:: What you should do ::
Transcribe all of the entries below exactly. Leave out the pictures.

:: The input ::

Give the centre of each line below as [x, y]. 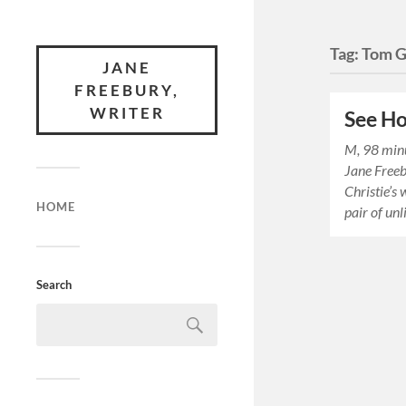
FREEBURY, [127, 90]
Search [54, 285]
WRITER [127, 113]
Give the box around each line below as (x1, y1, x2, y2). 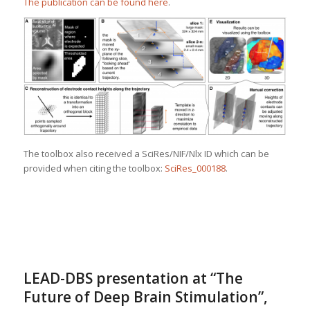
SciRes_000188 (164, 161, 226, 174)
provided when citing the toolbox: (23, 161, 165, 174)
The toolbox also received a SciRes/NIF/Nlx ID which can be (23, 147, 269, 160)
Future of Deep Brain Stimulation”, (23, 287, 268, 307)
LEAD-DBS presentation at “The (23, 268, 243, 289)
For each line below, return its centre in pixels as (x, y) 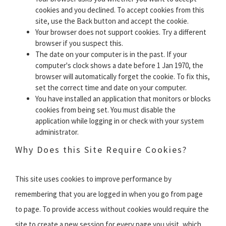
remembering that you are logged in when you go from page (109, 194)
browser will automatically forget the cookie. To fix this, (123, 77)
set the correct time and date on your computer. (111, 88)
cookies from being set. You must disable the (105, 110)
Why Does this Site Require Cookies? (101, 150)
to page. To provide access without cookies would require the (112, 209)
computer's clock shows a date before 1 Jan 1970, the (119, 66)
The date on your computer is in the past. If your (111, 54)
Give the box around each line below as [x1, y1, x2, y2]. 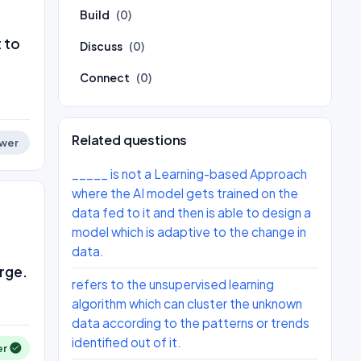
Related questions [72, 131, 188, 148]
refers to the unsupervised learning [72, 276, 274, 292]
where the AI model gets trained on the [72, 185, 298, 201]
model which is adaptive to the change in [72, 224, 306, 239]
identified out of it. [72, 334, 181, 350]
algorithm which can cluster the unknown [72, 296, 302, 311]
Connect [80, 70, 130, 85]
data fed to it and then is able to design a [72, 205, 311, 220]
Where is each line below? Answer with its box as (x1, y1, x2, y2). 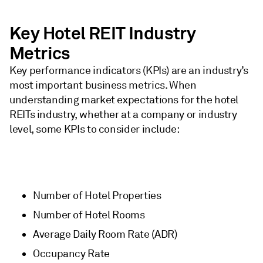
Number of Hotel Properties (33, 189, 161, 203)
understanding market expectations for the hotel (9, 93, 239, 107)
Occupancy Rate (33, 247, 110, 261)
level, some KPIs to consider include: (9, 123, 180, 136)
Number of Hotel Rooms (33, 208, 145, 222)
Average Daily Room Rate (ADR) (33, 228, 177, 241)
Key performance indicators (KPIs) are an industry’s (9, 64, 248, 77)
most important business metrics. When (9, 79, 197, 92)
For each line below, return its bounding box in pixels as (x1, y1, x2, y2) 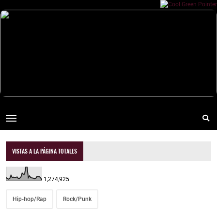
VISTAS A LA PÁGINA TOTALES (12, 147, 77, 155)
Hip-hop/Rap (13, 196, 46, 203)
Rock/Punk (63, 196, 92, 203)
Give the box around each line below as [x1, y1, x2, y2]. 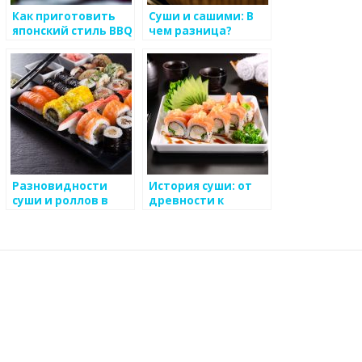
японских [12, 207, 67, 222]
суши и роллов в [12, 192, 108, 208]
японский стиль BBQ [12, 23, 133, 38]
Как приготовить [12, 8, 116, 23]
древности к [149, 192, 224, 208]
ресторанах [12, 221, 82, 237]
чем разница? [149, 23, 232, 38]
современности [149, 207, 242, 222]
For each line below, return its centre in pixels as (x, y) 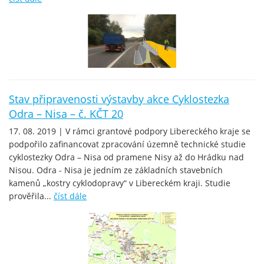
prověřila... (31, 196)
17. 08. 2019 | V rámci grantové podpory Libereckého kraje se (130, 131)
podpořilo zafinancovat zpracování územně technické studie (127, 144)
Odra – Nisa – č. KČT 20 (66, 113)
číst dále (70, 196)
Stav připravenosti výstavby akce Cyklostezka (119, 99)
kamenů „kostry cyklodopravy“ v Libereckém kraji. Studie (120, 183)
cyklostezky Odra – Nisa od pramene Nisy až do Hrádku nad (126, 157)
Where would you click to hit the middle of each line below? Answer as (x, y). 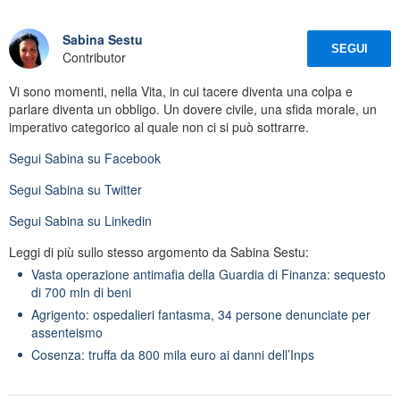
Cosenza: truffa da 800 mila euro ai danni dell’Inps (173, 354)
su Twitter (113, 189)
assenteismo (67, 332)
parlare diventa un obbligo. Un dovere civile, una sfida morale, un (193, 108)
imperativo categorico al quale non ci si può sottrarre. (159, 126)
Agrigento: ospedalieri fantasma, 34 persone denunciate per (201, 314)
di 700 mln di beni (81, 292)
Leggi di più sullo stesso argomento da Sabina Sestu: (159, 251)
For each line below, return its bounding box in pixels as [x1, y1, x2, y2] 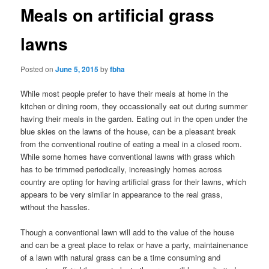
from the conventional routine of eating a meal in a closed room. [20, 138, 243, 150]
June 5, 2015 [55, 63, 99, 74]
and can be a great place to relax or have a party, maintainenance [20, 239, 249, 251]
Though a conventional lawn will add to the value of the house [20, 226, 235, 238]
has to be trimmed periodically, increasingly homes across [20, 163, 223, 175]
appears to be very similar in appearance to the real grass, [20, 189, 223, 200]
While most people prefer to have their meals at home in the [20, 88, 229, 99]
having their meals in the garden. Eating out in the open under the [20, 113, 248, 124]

:: Solution to the problem ::
Give the centre of each line below as [x, y]. 
FREEBURY, [127, 90]
Search [54, 285]
WRITER [127, 113]
Give the box around each line below as (x1, y1, x2, y2). 
SciRes_000188 (164, 161, 226, 174)
provided when citing the toolbox: (23, 161, 165, 174)
The toolbox also received a SciRes/NIF/Nlx ID which can be (23, 147, 269, 160)
Future of Deep Brain Stimulation”, (23, 287, 268, 307)
LEAD-DBS presentation at “The (23, 268, 243, 289)
For each line below, return its centre in pixels as (x, y) 
remembering that you are logged in when you go from page (109, 194)
browser will automatically forget the cookie. To fix this, (123, 77)
set the correct time and date on your computer. (111, 88)
cookies from being set. You must disable the (105, 110)
Why Does this Site Require Cookies? (101, 150)
to page. To provide access without cookies would require the (112, 209)
computer's clock shows a date before 1 Jan 1970, the (119, 66)
The date on your computer is in the past. If your (111, 54)
Give the box around each line below as [x1, y1, x2, y2]. 
Related questions [72, 131, 188, 148]
refers to the unsupervised learning [72, 276, 274, 292]
where the AI model gets trained on the [72, 185, 298, 201]
model which is adaptive to the change in [72, 224, 306, 239]
identified out of it. [72, 334, 181, 350]
algorithm which can cluster the unknown [72, 296, 302, 311]
Connect [80, 70, 130, 85]
data fed to it and then is able to design a [72, 205, 311, 220]
Where is each line below? Answer with its box as (x1, y1, x2, y2). 
Number of Hotel Properties (33, 189, 161, 203)
understanding market expectations for the hotel (9, 93, 239, 107)
Occupancy Rate (33, 247, 110, 261)
level, some KPIs to consider include: (9, 123, 180, 136)
Number of Hotel Rooms (33, 208, 145, 222)
Average Daily Room Rate (ADR) (33, 228, 177, 241)
Key performance indicators (KPIs) are an industry’s (9, 64, 248, 77)
most important business metrics. When (9, 79, 197, 92)
For each line below, return its bounding box in pixels as (x1, y1, x2, y2) 
VISTAS A LA PÁGINA TOTALES (12, 147, 77, 155)
Hip-hop/Rap (13, 196, 46, 203)
Rock/Punk (63, 196, 92, 203)
Give the box around each line below as [x1, y1, x2, y2]. 
японских [12, 207, 67, 222]
суши и роллов в [12, 192, 108, 208]
японский стиль BBQ [12, 23, 133, 38]
Как приготовить [12, 8, 116, 23]
древности к [149, 192, 224, 208]
ресторанах [12, 221, 82, 237]
чем разница? [149, 23, 232, 38]
современности [149, 207, 242, 222]
For each line below, return its centre in pixels as (x, y) 
prověřila... (31, 196)
17. 08. 2019 | V rámci grantové podpory Libereckého kraje se (130, 131)
podpořilo zafinancovat zpracování územně technické studie (127, 144)
Odra – Nisa – č. KČT 20 (66, 113)
číst dále (70, 196)
Stav připravenosti výstavby akce Cyklostezka (119, 99)
kamenů „kostry cyklodopravy“ v Libereckém kraji. Studie (120, 183)
cyklostezky Odra – Nisa od pramene Nisy až do Hrádku nad (126, 157)
Where would you click to hit the middle of each line below? Answer as (x, y). 
Cosenza: truffa da 800 mila euro ai danni dell’Inps (173, 354)
su Twitter (113, 189)
assenteismo (67, 332)
parlare diventa un obbligo. Un dovere civile, una sfida morale, un (193, 108)
imperativo categorico al quale non ci si può sottrarre. (159, 126)
Agrigento: ospedalieri fantasma, 34 persone denunciate per (201, 314)
di 700 mln di beni (81, 292)
Leggi di più sullo stesso argomento da Sabina Sestu: (159, 251)
For each line below, return its bounding box in pixels as [x1, y1, x2, y2] 
from the conventional routine of eating a meal in a closed room. [20, 138, 243, 150]
June 5, 2015 [55, 63, 99, 74]
and can be a great place to relax or have a party, maintainenance [20, 239, 249, 251]
Though a conventional lawn will add to the value of the house [20, 226, 235, 238]
has to be trimmed periodically, increasingly homes across [20, 163, 223, 175]
appears to be very similar in appearance to the real grass, [20, 189, 223, 200]
While most people prefer to have their meals at home in the [20, 88, 229, 99]
having their meals in the garden. Eating out in the open under the [20, 113, 248, 124]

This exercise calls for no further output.